Models with higher weight show better fit to the data and, as a result, have more weight when performing model averaging (see below).
To compute model weight we can use one of the functions of the package. This will work with both HiSSE and GeoHiSSE objects.
GetModelWeight(model1 = mod1, model2 = mod2, model3 = mod3, model4 = mod4)
## model1 model2 model3 model4
## 8.963818e-01 1.025742e-01 3.083187e-06 1.040898e-03
## As the number of models in the set grows, naming each model in the set can become hard.
## So one can use a list (created by some automated code) as an imput also:
list.geohisse <- list(model1 = mod1, model2 = mod2, model3 = mod3, model4 = mod4)
GetModelWeight(list.geohisse)
## model1 model2 model3 model4
## 8.963818e-01 1.025742e-01 3.083187e-06 1.040898e-03
Now we can model average the results. Note that this step will reflect the Akaike model weights that we computed above.

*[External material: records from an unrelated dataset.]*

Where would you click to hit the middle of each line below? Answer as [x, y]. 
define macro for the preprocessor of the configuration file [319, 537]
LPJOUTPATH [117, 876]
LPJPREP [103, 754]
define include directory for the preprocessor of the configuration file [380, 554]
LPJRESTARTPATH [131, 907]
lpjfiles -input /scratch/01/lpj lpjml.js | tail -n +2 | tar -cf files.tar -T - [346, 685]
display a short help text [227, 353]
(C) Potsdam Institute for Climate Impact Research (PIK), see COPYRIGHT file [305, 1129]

For this we need first to perform a marginal reconstruction for each of the models in the set. This will reconstruct the hidden states at the nodes of the phylogeny. Then we can use this information to compute the model average for the rates.

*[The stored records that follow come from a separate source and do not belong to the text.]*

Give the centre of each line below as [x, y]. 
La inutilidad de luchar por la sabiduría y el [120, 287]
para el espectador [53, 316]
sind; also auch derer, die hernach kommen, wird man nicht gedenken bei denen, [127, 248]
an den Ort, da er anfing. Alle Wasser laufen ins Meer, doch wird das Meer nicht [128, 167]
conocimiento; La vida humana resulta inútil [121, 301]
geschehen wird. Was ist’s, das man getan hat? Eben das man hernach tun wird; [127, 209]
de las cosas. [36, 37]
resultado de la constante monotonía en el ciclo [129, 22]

These can take a while to run. We will load the results of previous analyses. Uncomment the code below to perform the reconstructions.

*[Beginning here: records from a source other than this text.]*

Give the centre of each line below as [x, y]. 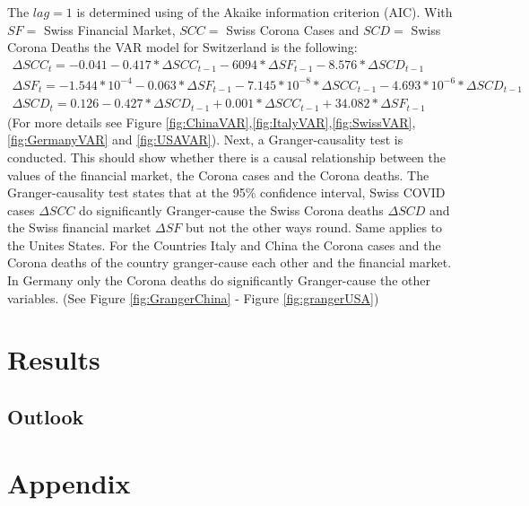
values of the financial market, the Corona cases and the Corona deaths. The [218, 174]
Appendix [69, 482]
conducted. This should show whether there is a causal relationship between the [227, 157]
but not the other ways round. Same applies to [314, 227]
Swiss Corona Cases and [293, 29]
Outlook [46, 417]
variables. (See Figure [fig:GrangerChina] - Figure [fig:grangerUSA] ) [193, 297]
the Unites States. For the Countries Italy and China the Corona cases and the [224, 244]

recon.mod1 <- MarginReconGeoSSE(phy = mod1$phy, data = mod1$data, f = mod1$f,
pars = mod1$solution, hidden.areas = mod1$hidden.areas,
root.type = mod1$root.type, root.p = mod1$root.p,
aic = mod1$AIC, n.cores = 4)
recon.mod2 <- MarginReconGeoSSE(phy = mod2$phy, data = mod2$data, f = mod2$f,
pars = mod2$solution, hidden.areas = mod2$hidden.areas,
root.type = mod2$root.type, root.p = mod2$root.p,
aic = mod2$AIC, n.cores = 4)
recon.mod3 <- MarginReconGeoSSE(phy = mod3$phy, data = mod3$data, f = mod3$f,
pars = mod3$solution, hidden.areas = mod3$hidden.areas,
root.type = mod3$root.type, root.p = mod3$root.p,
aic = mod3$AIC, n.cores = 4)
recon.mod4 <- MarginReconGeoSSE(phy = mod4$phy, data = mod4$data, f = mod4$f,
pars = mod4$solution, hidden.areas = mod4$hidden.areas,
root.type = mod4$root.type, root.p = mod4$root.p,
aic = mod4$AIC, n.cores = 4)
## Load previous results:
load( "geohisse_recons_vignette.Rsave" )
The results are phylogenetic trees with information on the nodes.
recon.mod1
##
## Phylogenetic tree with 200 tips and 199 internal nodes.
##
## Tip labels:
## sp14, sp16, sp21, sp23, sp26, sp30, ...
## Node labels:
## 1, 3, 1, 3, 3, 1, ...
##
## Rooted; includes branch lengths.
recon.mod2
##
## Phylogenetic tree with 200 tips and 199 internal nodes.
##
## Tip labels:
## sp14, sp16, sp21, sp23, sp26, sp30, ...
## Node labels:
## 1, 3, 1, 1, 3, 1, ...
##
## Rooted; includes branch lengths.
recon.mod3
##
## Phylogenetic tree with 200 tips and 199 internal nodes.
##
## Tip labels:
## sp14, sp16, sp21, sp23, sp26, sp30, ...
## Node labels:
## 2, 6, 6, 4, 6, 4, ...
##
## Rooted; includes branch lengths.
recon.mod4
##
## Phylogenetic tree with 200 tips and 199 internal nodes.
##
## Tip labels:
## sp14, sp16, sp21, sp23, sp26, sp30, ...
## Node labels:
## 1, 3, 1, 1, 3, 1, ...
##
## Rooted; includes branch lengths.
Now that we have the AIC associated with each model and their reconstruction across the nodes of the tree we can compute the model average:
recon.models <- list(recon.mod1, recon.mod2, recon.mod3, recon.mod4)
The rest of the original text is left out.